┌─ TASK DATA
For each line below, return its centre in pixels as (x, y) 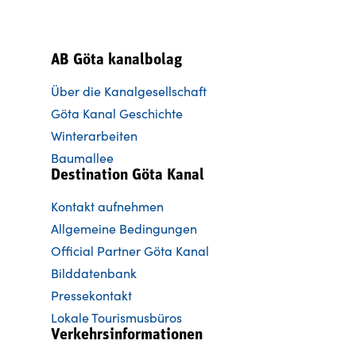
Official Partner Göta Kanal (130, 250)
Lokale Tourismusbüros (116, 317)
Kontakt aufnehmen (107, 206)
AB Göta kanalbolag (116, 60)
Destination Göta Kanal (128, 175)
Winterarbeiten (94, 135)
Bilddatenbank (94, 273)
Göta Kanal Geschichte (117, 113)
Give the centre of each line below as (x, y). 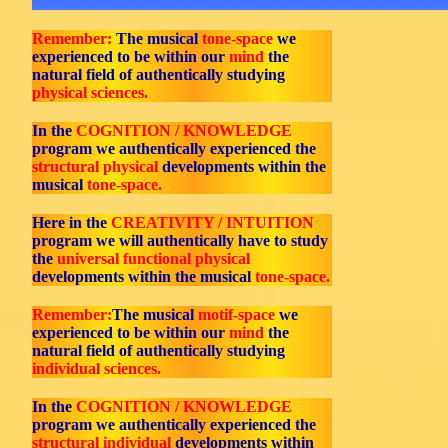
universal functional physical (153, 258)
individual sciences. (96, 368)
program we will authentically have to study (180, 240)
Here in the (71, 222)
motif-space (236, 314)
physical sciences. (90, 92)
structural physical (95, 166)
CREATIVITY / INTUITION (212, 222)
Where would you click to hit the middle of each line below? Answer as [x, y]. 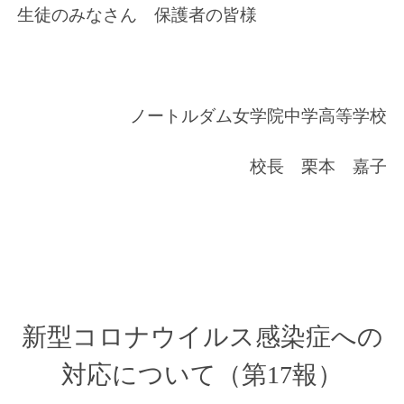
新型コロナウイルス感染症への [202, 337]
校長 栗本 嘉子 [319, 167]
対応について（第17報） [202, 375]
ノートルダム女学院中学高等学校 [259, 116]
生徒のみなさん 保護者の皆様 [137, 15]
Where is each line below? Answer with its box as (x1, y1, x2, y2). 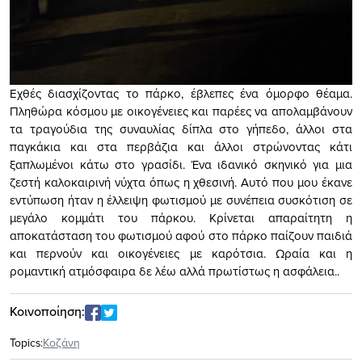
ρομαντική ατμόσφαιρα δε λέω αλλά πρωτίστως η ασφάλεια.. (10, 263, 339, 280)
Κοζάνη (43, 335, 80, 351)
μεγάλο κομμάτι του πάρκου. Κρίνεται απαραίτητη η (10, 209, 352, 227)
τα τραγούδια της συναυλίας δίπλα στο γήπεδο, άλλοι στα (10, 120, 352, 138)
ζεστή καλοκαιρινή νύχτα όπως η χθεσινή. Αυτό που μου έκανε (10, 174, 352, 192)
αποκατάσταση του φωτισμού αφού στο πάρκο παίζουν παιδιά (10, 227, 352, 245)
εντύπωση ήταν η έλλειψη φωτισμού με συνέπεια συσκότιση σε (10, 192, 352, 209)
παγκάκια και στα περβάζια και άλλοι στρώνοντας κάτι (10, 138, 352, 156)
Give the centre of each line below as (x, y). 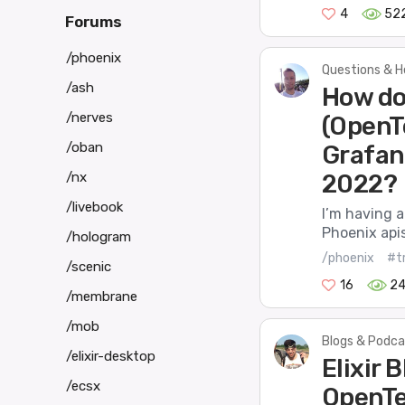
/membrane (102, 296)
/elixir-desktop (111, 356)
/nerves (89, 117)
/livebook (94, 207)
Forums (94, 22)
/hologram (99, 236)
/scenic (89, 266)
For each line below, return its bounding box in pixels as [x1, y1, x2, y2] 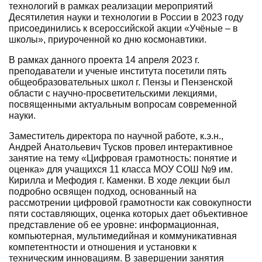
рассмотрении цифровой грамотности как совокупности [9, 197, 251, 208]
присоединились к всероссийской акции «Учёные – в [9, 23, 238, 33]
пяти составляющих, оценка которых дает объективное [9, 208, 248, 219]
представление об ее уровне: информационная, [9, 219, 219, 230]
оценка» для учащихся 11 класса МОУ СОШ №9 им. [9, 164, 233, 174]
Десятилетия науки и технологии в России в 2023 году [9, 12, 243, 22]
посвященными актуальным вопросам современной [9, 99, 237, 109]
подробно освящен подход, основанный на [9, 186, 196, 196]
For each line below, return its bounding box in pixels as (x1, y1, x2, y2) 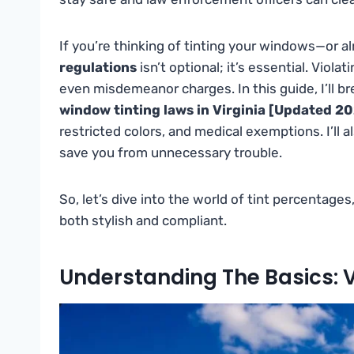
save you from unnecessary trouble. (59, 145, 282, 161)
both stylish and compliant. (59, 213, 227, 229)
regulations (59, 59, 137, 76)
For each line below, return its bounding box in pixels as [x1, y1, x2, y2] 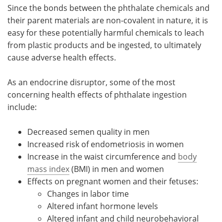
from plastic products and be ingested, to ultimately [7, 39, 201, 51]
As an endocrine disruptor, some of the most [7, 76, 175, 88]
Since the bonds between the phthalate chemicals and [7, 2, 210, 13]
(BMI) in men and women [69, 163, 164, 174]
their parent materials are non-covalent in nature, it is [7, 14, 208, 26]
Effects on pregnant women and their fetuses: [27, 175, 198, 187]
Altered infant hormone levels [47, 200, 158, 212]
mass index [27, 163, 69, 174]
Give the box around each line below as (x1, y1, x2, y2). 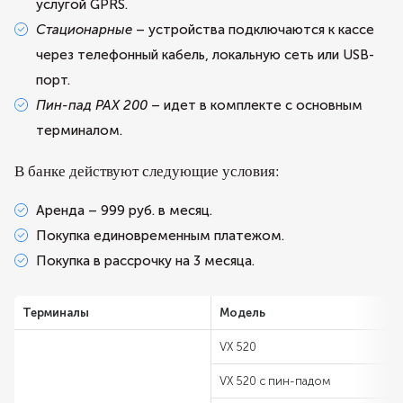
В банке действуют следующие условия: (14, 160, 280, 181)
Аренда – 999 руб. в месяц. (36, 202, 212, 219)
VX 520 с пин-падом (219, 374, 331, 388)
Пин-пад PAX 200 (36, 97, 148, 113)
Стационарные (36, 22, 132, 38)
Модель (219, 306, 265, 319)
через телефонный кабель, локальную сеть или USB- (36, 47, 374, 63)
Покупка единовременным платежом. (36, 228, 284, 244)
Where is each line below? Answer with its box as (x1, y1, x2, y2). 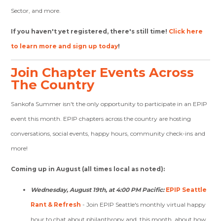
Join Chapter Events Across (11, 65, 194, 80)
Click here (169, 28, 203, 35)
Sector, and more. (11, 7, 61, 14)
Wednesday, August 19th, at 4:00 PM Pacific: (31, 186, 165, 193)
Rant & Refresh (31, 201, 81, 208)
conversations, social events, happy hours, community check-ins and (11, 130, 206, 137)
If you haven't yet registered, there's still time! (11, 28, 169, 35)
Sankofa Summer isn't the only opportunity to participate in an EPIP (11, 100, 208, 108)
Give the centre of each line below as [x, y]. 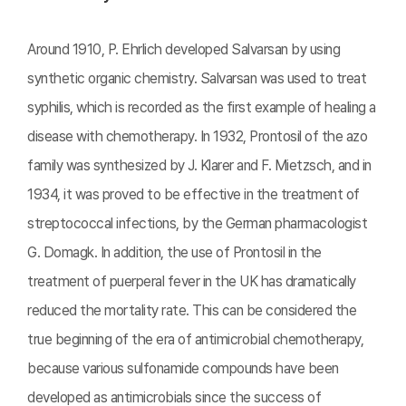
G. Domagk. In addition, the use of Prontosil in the [174, 252]
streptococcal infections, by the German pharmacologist [197, 223]
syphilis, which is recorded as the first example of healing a [202, 107]
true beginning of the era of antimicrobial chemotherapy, [195, 339]
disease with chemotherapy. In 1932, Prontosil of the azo [197, 136]
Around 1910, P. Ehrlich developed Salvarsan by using [184, 49]
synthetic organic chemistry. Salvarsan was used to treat [197, 78]
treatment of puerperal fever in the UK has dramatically [192, 281]
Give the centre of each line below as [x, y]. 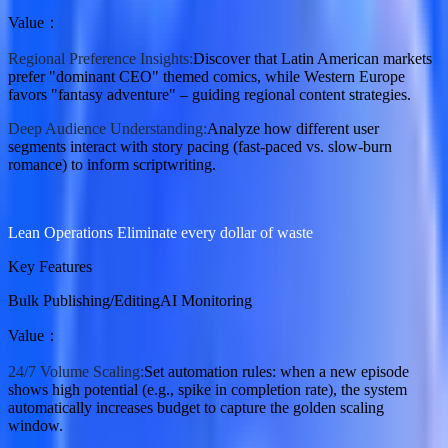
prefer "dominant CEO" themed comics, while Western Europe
└─
- THE TASK: A word-for-word copy of the lines from the one containing "If you haven't" through the last line of the records is what is wanted, without pictures and without any other line.

- EXPECTED OUTPUT:
If you haven't yet registered, there's still time! (11, 28, 169, 35)
Sankofa Summer isn't the only opportunity to participate in an EPIP (11, 100, 208, 108)
Give the centre of each line below as [x, y]. 
G. Domagk. In addition, the use of Prontosil in the [174, 252]
streptococcal infections, by the German pharmacologist [197, 223]
syphilis, which is recorded as the first example of healing a [202, 107]
true beginning of the era of antimicrobial chemotherapy, [195, 339]
disease with chemotherapy. In 1932, Prontosil of the azo [197, 136]
Around 1910, P. Ehrlich developed Salvarsan by using [184, 49]
synthetic organic chemistry. Salvarsan was used to treat [197, 78]
treatment of puerperal fever in the UK has dramatically [192, 281]
Give the centre of each line below as [x, y]. 
prefer "dominant CEO" themed comics, while Western Europe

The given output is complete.